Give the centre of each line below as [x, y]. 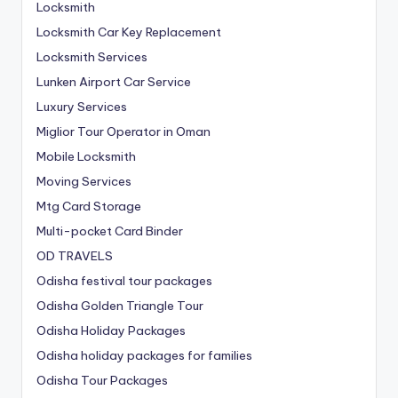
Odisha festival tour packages [124, 280]
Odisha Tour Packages [102, 380]
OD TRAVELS [75, 255]
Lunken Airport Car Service [114, 81]
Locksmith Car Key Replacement [129, 32]
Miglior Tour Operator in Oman [123, 131]
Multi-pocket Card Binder [110, 231]
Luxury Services [82, 106]
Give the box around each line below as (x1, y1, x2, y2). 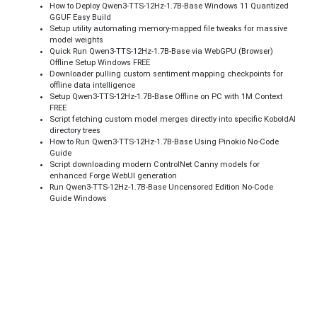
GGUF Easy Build (50, 13, 111, 23)
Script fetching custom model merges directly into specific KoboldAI (50, 115, 296, 125)
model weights (50, 35, 103, 45)
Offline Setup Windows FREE (50, 58, 150, 68)
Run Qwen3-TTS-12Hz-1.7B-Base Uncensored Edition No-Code (50, 183, 273, 192)
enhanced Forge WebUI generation (50, 171, 177, 181)
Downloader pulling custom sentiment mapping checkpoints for (50, 69, 283, 79)
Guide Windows (50, 194, 107, 204)
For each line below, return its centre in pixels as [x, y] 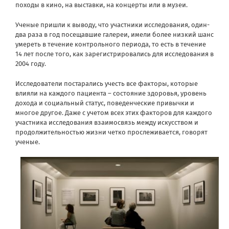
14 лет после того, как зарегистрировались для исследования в [114, 54]
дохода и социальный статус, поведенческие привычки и [105, 103]
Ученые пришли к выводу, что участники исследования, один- [112, 25]
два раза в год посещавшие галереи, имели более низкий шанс [114, 35]
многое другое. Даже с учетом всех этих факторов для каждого [114, 113]
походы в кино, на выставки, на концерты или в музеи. [101, 5]
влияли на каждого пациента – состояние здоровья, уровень [111, 94]
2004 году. [31, 64]
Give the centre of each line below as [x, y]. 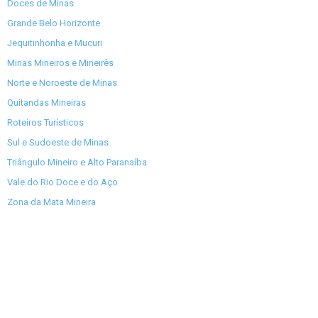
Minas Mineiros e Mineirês [60, 63]
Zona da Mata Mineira [51, 202]
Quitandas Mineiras [46, 103]
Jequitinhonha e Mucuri [55, 43]
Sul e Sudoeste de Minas [58, 143]
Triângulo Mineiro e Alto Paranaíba [77, 163]
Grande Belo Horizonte [54, 23]
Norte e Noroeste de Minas [62, 83]
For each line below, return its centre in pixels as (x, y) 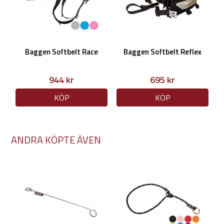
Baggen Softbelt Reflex (162, 52)
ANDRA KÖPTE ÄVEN (56, 140)
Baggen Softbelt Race (61, 52)
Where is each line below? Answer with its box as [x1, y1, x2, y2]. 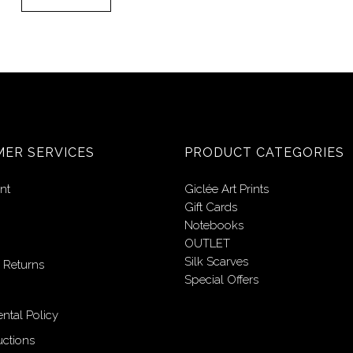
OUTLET [184, 236, 230, 251]
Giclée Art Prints [184, 182, 269, 196]
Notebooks [184, 218, 243, 232]
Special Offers [184, 273, 258, 287]
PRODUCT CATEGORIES [184, 145, 344, 160]
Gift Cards [184, 200, 237, 214]
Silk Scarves [184, 255, 248, 269]
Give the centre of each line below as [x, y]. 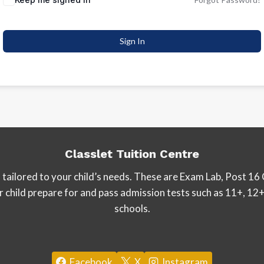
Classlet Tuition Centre [132, 154]
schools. [132, 208]
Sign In [132, 41]
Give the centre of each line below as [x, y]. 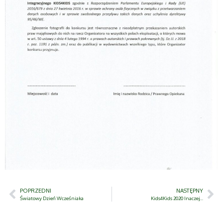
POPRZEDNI [36, 190]
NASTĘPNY [190, 190]
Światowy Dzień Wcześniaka [52, 198]
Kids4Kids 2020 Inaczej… [177, 198]
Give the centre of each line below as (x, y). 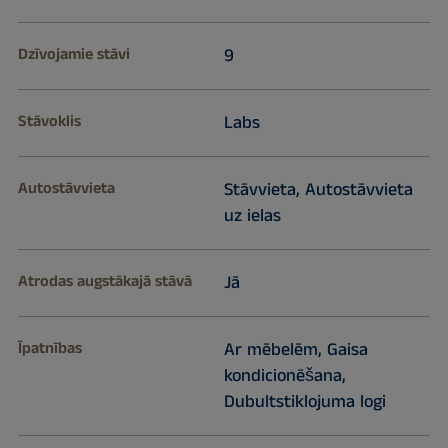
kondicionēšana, (284, 376)
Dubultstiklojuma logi (304, 402)
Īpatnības (49, 349)
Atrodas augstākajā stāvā (104, 282)
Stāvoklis (49, 122)
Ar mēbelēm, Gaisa (295, 350)
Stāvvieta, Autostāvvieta (318, 190)
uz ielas (252, 216)
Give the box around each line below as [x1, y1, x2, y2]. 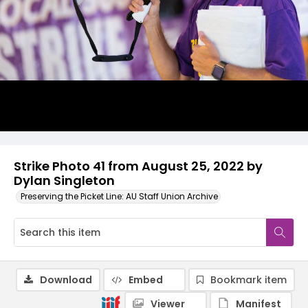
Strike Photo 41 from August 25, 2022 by [14, 157, 263, 175]
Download [40, 273, 92, 287]
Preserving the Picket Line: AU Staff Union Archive [21, 190, 218, 202]
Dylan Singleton [14, 172, 115, 189]
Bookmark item [210, 273, 287, 287]
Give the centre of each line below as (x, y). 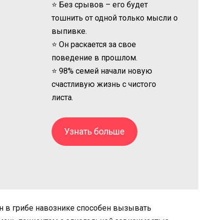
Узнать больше (95, 131)
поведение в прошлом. (95, 57)
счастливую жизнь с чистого (104, 84)
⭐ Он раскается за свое (94, 44)
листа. (63, 97)
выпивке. (69, 31)
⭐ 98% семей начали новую (102, 71)
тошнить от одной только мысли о (115, 18)
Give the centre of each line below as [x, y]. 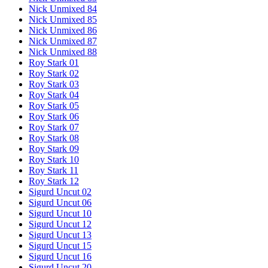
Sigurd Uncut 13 [60, 235]
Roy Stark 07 [54, 127]
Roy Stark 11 [54, 170]
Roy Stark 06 [54, 117]
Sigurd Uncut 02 [60, 192]
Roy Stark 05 [54, 106]
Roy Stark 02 [54, 74]
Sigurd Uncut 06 [60, 203]
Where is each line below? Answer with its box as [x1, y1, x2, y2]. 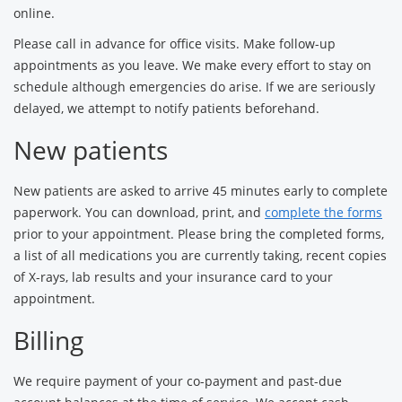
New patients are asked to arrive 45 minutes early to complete [13, 182, 388, 199]
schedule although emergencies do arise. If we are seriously [13, 78, 375, 95]
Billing [13, 323, 83, 357]
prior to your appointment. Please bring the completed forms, [13, 225, 384, 242]
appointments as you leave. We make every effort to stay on [13, 57, 371, 74]
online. [13, 4, 55, 22]
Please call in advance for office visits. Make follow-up [13, 35, 336, 52]
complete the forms [265, 204, 382, 221]
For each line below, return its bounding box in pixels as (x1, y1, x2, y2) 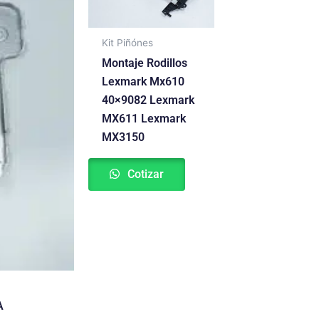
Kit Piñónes (101, 36, 153, 48)
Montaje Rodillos (101, 56, 187, 70)
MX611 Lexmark (101, 111, 186, 125)
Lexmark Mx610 (101, 74, 184, 88)
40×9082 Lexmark (101, 93, 194, 107)
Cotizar (124, 167, 164, 181)
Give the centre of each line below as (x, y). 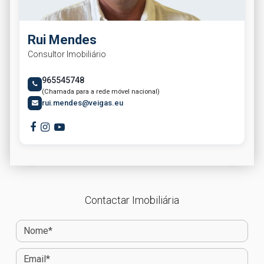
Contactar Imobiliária (132, 200)
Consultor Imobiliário (67, 54)
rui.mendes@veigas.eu (82, 103)
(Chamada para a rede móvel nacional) (101, 91)
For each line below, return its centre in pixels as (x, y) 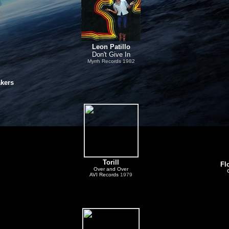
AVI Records (105, 175)
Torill (111, 162)
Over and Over (111, 169)
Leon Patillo (111, 47)
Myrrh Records (104, 61)
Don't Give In (111, 54)
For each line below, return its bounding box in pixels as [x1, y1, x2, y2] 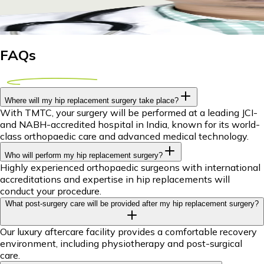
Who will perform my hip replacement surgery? [5, 151, 163, 160]
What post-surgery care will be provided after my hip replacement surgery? [5, 199, 259, 209]
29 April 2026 [9, 11, 70, 23]
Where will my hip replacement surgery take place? [5, 96, 179, 105]
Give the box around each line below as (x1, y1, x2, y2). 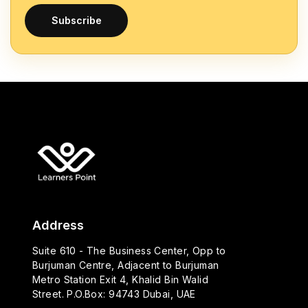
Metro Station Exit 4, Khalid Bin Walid (32, 274, 208, 286)
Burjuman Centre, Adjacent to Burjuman (32, 259, 219, 272)
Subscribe (51, 14, 102, 26)
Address (32, 218, 84, 233)
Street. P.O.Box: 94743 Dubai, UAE (32, 288, 196, 300)
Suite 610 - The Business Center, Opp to (32, 245, 226, 257)
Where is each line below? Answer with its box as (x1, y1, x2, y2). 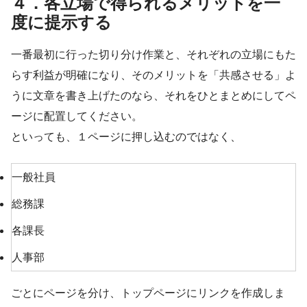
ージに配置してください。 (11, 108, 143, 123)
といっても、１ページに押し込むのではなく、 (11, 129, 241, 143)
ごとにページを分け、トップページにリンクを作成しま (11, 285, 285, 299)
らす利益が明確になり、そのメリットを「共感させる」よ (11, 67, 296, 82)
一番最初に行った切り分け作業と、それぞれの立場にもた (11, 47, 296, 61)
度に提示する (11, 12, 112, 32)
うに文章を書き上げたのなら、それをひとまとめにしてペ (11, 88, 296, 102)
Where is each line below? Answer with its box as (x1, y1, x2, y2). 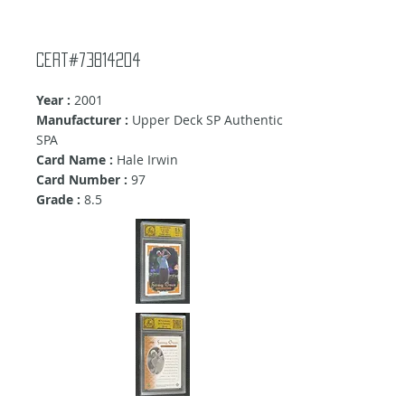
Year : (36, 91, 71, 109)
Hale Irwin (117, 151, 178, 169)
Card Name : (36, 151, 117, 169)
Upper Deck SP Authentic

Problem description: Retype the data above verbatim, minus images.

Answer for this exercise:
Give the centre of each line below as [x, y]. 
Odisha festival tour packages [124, 280]
Odisha Tour Packages [102, 380]
OD TRAVELS [75, 255]
Lunken Airport Car Service [114, 81]
Locksmith Car Key Replacement [129, 32]
Miglior Tour Operator in Oman [123, 131]
Multi-pocket Card Binder [110, 231]
Luxury Services [82, 106]
Give the box around each line below as (x1, y1, x2, y2). 
GGUF Easy Build (50, 13, 111, 23)
Script fetching custom model merges directly into specific KoboldAI (50, 115, 296, 125)
model weights (50, 35, 103, 45)
Offline Setup Windows FREE (50, 58, 150, 68)
Run Qwen3-TTS-12Hz-1.7B-Base Uncensored Edition No-Code (50, 183, 273, 192)
enhanced Forge WebUI generation (50, 171, 177, 181)
Downloader pulling custom sentiment mapping checkpoints for (50, 69, 283, 79)
Guide Windows (50, 194, 107, 204)
For each line below, return its centre in pixels as [x, y] 
14 лет после того, как зарегистрировались для исследования в [114, 54]
дохода и социальный статус, поведенческие привычки и [105, 103]
Ученые пришли к выводу, что участники исследования, один- [112, 25]
два раза в год посещавшие галереи, имели более низкий шанс [114, 35]
многое другое. Даже с учетом всех этих факторов для каждого [114, 113]
походы в кино, на выставки, на концерты или в музеи. [101, 5]
влияли на каждого пациента – состояние здоровья, уровень [111, 94]
2004 году. [31, 64]
Give the centre of each line below as [x, y]. 
Minas Mineiros e Mineirês [60, 63]
Zona da Mata Mineira [51, 202]
Quitandas Mineiras [46, 103]
Jequitinhonha e Mucuri [55, 43]
Sul e Sudoeste de Minas [58, 143]
Triângulo Mineiro e Alto Paranaíba [77, 163]
Grande Belo Horizonte [54, 23]
Norte e Noroeste de Minas [62, 83]
For each line below, return its centre in pixels as (x, y) 
Baggen Softbelt Reflex (162, 52)
ANDRA KÖPTE ÄVEN (56, 140)
Baggen Softbelt Race (61, 52)
Where is each line below? Answer with its box as [x1, y1, x2, y2]. 
OUTLET [184, 236, 230, 251]
Giclée Art Prints [184, 182, 269, 196]
Notebooks [184, 218, 243, 232]
Special Offers [184, 273, 258, 287]
PRODUCT CATEGORIES [184, 145, 344, 160]
Gift Cards [184, 200, 237, 214]
Silk Scarves [184, 255, 248, 269]
Give the centre of each line below as [x, y]. 
Classlet Tuition Centre [132, 154]
schools. [132, 208]
Sign In [132, 41]
Give the centre of each line below as [x, y]. 
POPRZEDNI [36, 190]
NASTĘPNY [190, 190]
Światowy Dzień Wcześniaka [52, 198]
Kids4Kids 2020 Inaczej… [177, 198]
Give the centre of each line below as (x, y). 
kondicionēšana, (284, 376)
Dubultstiklojuma logi (304, 402)
Īpatnības (49, 349)
Atrodas augstākajā stāvā (104, 282)
Stāvoklis (49, 122)
Ar mēbelēm, Gaisa (295, 350)
Stāvvieta, Autostāvvieta (318, 190)
uz ielas (252, 216)
Give the box around each line below as [x1, y1, x2, y2]. 
Strike Photo 41 from August 25, 2022 by [14, 157, 263, 175]
Download [40, 273, 92, 287]
Preserving the Picket Line: AU Staff Union Archive [21, 190, 218, 202]
Dylan Singleton [14, 172, 115, 189]
Bookmark item [210, 273, 287, 287]
Give the centre of each line below as (x, y). 
Узнать больше (95, 131)
поведение в прошлом. (95, 57)
счастливую жизнь с чистого (104, 84)
⭐ Он раскается за свое (94, 44)
листа. (63, 97)
выпивке. (69, 31)
⭐ 98% семей начали новую (102, 71)
тошнить от одной только мысли о (115, 18)
Give the centre of each line below as [x, y]. 
Sigurd Uncut 13 [60, 235]
Roy Stark 07 [54, 127]
Roy Stark 11 [54, 170]
Roy Stark 06 [54, 117]
Sigurd Uncut 02 [60, 192]
Roy Stark 05 [54, 106]
Roy Stark 02 [54, 74]
Sigurd Uncut 06 [60, 203]
Where is each line below? Answer with its box as [x1, y1, x2, y2]. 
New patients are asked to arrive 45 minutes early to complete [13, 182, 388, 199]
schedule although emergencies do arise. If we are seriously [13, 78, 375, 95]
Billing [13, 323, 83, 357]
prior to your appointment. Please bring the completed forms, [13, 225, 384, 242]
appointments as you leave. We make every effort to stay on [13, 57, 371, 74]
online. [13, 4, 55, 22]
Please call in advance for office visits. Make follow-up [13, 35, 336, 52]
complete the forms [265, 204, 382, 221]
For each line below, return its bounding box in pixels as (x1, y1, x2, y2) 
Kit Piñónes (101, 36, 153, 48)
Montaje Rodillos (101, 56, 187, 70)
MX611 Lexmark (101, 111, 186, 125)
Lexmark Mx610 (101, 74, 184, 88)
40×9082 Lexmark (101, 93, 194, 107)
Cotizar (124, 167, 164, 181)
Give the centre of each line below as (x, y). 
Contactar Imobiliária (132, 200)
Consultor Imobiliário (67, 54)
rui.mendes@veigas.eu (82, 103)
(Chamada para a rede móvel nacional) (101, 91)
For each line below, return its centre in pixels as (x, y) 
AVI Records (105, 175)
Torill (111, 162)
Over and Over (111, 169)
Leon Patillo (111, 47)
Myrrh Records (104, 61)
Don't Give In (111, 54)
For each line below, return its bounding box in pixels as [x1, y1, x2, y2] 
Who will perform my hip replacement surgery? [5, 151, 163, 160]
What post-surgery care will be provided after my hip replacement surgery? [5, 199, 259, 209]
29 April 2026 [9, 11, 70, 23]
Where will my hip replacement surgery take place? [5, 96, 179, 105]
Give the box around each line below as (x1, y1, x2, y2). 
Metro Station Exit 4, Khalid Bin Walid (32, 274, 208, 286)
Burjuman Centre, Adjacent to Burjuman (32, 259, 219, 272)
Subscribe (51, 14, 102, 26)
Address (32, 218, 84, 233)
Street. P.O.Box: 94743 Dubai, UAE (32, 288, 196, 300)
Suite 610 - The Business Center, Opp to (32, 245, 226, 257)
Where is each line below? Answer with its box as (x1, y1, x2, y2). 
ージに配置してください。 (11, 108, 143, 123)
といっても、１ページに押し込むのではなく、 (11, 129, 241, 143)
ごとにページを分け、トップページにリンクを作成しま (11, 285, 285, 299)
らす利益が明確になり、そのメリットを「共感させる」よ (11, 67, 296, 82)
一番最初に行った切り分け作業と、それぞれの立場にもた (11, 47, 296, 61)
度に提示する (11, 12, 112, 32)
うに文章を書き上げたのなら、それをひとまとめにしてペ (11, 88, 296, 102)
Where is each line below? Answer with its box as (x1, y1, x2, y2). 
Year : (36, 91, 71, 109)
Hale Irwin (117, 151, 178, 169)
Card Name : (36, 151, 117, 169)
Upper Deck SP Authentic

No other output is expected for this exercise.